Difference Between Rydberg and Balmer Formula

The key difference between Rydberg and Balmer formula is that Rydberg formula gives the wavelength in terms of the atomic number of the atom whereas Balmer formula gives the wavelength in terms of two integers – m and n.

Rydberg and Balmer’s formulas are important in determining the wavelength of photons emitted from the electron excitations. These formulas were developed for the hydrogen atomic spectrum. Therefore, these formulas are used with the Bohr model.

1. Overview and Key Difference
2. What is Rydberg Formula
3. What is Balmer Formula
4. Side by Side Comparison – Rydberg vs Balmer Formula in Tabular Form
6. Summary

What is Rydberg Formula?

Rydberg formula is a mathematical expression which predicts the wavelength of light emitted from electron excitations in atoms. In other words, this formula finds the wavelength of photons that are emitted when an electron moves back to the ground state from its excited state. Rydberg formula was developed by the physicist Johannes Rydberg who attempted to derive a mathematical relationship between the wavenumbers of adjacent spectral lines of the hydrogen line spectrum. The formula is as follows:

1/λ=RZ²(1/n₁²-1/n₂²)

Where, λ wavelength of the emitted photon, R is the Rydberg constant, Z is the atomic number of the atom that is being considered, and n₁ and n₂ are integers. Always n₁ < n₂. Later, it was found that these two integers are related to the principal quantum number, which is involved in the photon emission.

However, this formula is applicable with the hydrogen atom and some other small atoms. But, when it comes to large and complicated atoms, Rydberg formula gives incorrect results because of the screening effect that arises due to the presence of multiple electrons (inner electrons are screened from outer electrons).

Difference Between Rydberg and Balmer Formula

Figure 01: Hydrogen Spectrum

Moreover, by assigning different values to n₁ and n₂ integers, we can get the wavelengths corresponding to the different line series such as Lyman series, Balmer series, Paschen series, etc. When solving problems regarding the Rydberg formula, we have to use the values of principal quantum numbers for n₁ and n₂. Since n₁ < n₂, n₁ is the quantum number of the energy level to which the electron moves while n₂ is the quantum number of the energy level from which the excited electron is released.

What is Balmer Formula?

Balmer formula is a mathematical expression that can be used to determine the wavelengths of the four visible lines of the hydrogen line spectrum. This formula was developed by the physicist Johann Jacob Balmer in 1885. He developed this formula using two integers: m and n. The formula is as follows:

λ=constant(m₂/{m₂-n₂})

However, this formula is entirely empirical. That means; it is not a formula that is derived from a particular theory. Moreover, the Balmer formula was true, but at the time of its development, there were less experimental data to prove that it is a true formula. Later, another physicist named Rydberg modified this formula, stating that Balmer formula has wide applicability, introducing the concept of wave number instead of wavelength.

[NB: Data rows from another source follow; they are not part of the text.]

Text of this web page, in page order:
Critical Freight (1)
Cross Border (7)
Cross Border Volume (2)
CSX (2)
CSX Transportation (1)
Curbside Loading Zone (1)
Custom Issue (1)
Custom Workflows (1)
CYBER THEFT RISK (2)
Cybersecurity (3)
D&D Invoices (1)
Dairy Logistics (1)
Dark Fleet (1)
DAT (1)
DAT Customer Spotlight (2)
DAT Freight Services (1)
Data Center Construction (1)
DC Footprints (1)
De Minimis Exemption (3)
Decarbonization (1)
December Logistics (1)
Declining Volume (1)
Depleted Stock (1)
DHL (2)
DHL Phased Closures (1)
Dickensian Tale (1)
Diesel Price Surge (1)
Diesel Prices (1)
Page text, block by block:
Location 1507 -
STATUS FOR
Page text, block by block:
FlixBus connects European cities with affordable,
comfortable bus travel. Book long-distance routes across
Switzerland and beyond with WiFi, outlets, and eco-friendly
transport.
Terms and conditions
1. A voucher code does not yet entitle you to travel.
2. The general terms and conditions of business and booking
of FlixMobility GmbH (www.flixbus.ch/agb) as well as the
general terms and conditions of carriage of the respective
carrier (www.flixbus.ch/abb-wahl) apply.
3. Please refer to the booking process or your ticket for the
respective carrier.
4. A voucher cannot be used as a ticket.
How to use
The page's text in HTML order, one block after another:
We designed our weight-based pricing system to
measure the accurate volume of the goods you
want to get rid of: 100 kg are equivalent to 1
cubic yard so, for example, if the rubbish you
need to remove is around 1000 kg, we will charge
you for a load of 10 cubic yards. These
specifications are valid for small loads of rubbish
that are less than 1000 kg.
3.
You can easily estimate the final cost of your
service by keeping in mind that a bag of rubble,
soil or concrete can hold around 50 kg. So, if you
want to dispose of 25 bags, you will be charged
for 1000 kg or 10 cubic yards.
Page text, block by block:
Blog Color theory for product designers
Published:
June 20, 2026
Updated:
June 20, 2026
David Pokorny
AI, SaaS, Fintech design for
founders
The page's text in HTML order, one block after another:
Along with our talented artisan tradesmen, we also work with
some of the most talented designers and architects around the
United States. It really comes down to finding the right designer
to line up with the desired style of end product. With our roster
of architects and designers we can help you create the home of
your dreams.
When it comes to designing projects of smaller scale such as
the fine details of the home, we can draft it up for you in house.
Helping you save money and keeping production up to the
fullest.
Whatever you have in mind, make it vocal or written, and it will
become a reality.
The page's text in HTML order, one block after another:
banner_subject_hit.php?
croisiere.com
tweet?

What is the Difference Between Rydberg and Balmer Formula?

Rydberg and Balmer’s formula are important formulas in chemistry. Actually, Rydberg formula is a derivative of the Balmer formula. Besides, the key difference between Rydberg and Balmer formula is that the Rydberg formula gives the wavelength in terms of the atomic number of the atom, but Balmer formula gives the wavelength in terms of two integers: m and n.

Below infographic summarizes the difference between Rydberg and Balmer formula.

Summary – Rydberg vs Balmer Formula

Rydberg and Balmer’s formula are important formulas in chemistry. Rydberg formula is a derivative of the Balmer formula. The key difference between Rydberg and Balmer formula is that Rydberg formula gives the wavelength in terms of the atomic number of the atom, but Balmer formula gives the wavelength in terms of two integers, m and n.